Errore fatale del boemo, che dopo un solo minuto di gioco si vede Boksic esultare a distanza sotto la Sud per il vantaggio della Lazio. Che replicherà al 32’ con rigore di Jugovic, su fallo commesso da Konsel proprio su Boksic. Al 39’ la Roma sembra rientrare in gara grazie a una rete di Balbo, ma nella ripresa prima il pallonetto magico di Mancini e poi la punizione di seconda da fuori area di Fuser chiudono i conti sul 4-1.

21 gennaio 1998, Roma vs Lazio 1-2

Il ritorno è una sorta di formalità.

La Lazio è costretta a rinunciare a Boksic, Casiraghi, Almeyda e Favalli, ma il risultato dell’andata fa stare tranquilli i tifosi. Senza centravanti, con Mancini falso nove, la Lazio domina e va in vantaggio grazie a un rigore ancora di Jugovic, glaciale dagli 11 metri. Nella ripresa la Roma d’orgoglio pareggia i conti con Paulo Sergio. La partita scivola lentamente verso la fine, il cui esito è d’altra parte già scritto dalla partita d’andata.

Eriksson accentua allora il turnover inserendo Venturin e Gottardi. Ed è proprio quest’ultimo, Guerino, a trovare la rete del 2-1 al 91’ grazie a un assist involontario di Damiano Tommasi sotto la Nord.

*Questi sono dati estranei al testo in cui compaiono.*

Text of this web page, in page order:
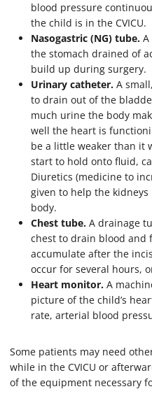
blood pressure
the child is in the CVICU.
Nasogastric (NG) tube.
the stomach drained of
build up during surgery.
Urinary catheter. A
to drain out of the
much urine the body
well the heart is
be a little weaker than it
start to hold onto fluid,
Diuretics (medicine to
given to help the
body.
Chest tube. A drainage
chest to drain blood and
accumulate after the
occur for several hours,
Heart monitor. A
picture of the child’s
rate, arterial blood
Some patients may need
while in the CVICU or
of the equipment necessary
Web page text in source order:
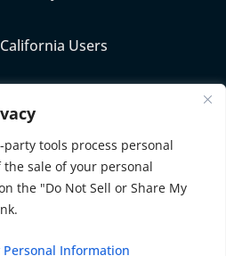
tools process personal
sale of your personal
the "Do Not Sell or Share My
Personal Information
Users
2025 Schoolhouse Educational

Delirio biancoceleste.

8 marzo 1998, Lazio vs Roma 2-0

L’ultimo dei quattro derby vinti dalla Lazio in una sola stagione è senza dubbio il più bello.

Forse perché ha fatto la storia, o forse più semplicemente perché dinnanzi al sempre composto Sven Goran Eriksson è saggio segnalare, quando presenti, gli hapax legomenon (i termini unici, mai utilizzati prima): come al termine di quella 24a giornata di campionato, con la Lazio vincitrice 4 volte su 4 nella stracittadina e a soli 4 punti dalla Juventus prima.

I ragazzi hanno disputato una partita quasi perfetta, è stato il derby più bello: l’abbiamo dominato”.

È la Lazio, quella, dei diciotto risultati utili consecutivi tra campionato e coppe. Diciotto.

L’hanno decisa due giocatori simbolo della prima Lazio di Eriksson: Alen l’alieno Boksic (al 50’) e Pavel Nedved (al 62’). Due gol di ribattuta, su due respinte così così del povero Konsel, stordito dalla potenza di quella Lazio. Non a caso, due gol di ribattuta. Come a voler dire: il derby lo vince chi non è mai sazio. Che quella stagione fece rima con Lazio.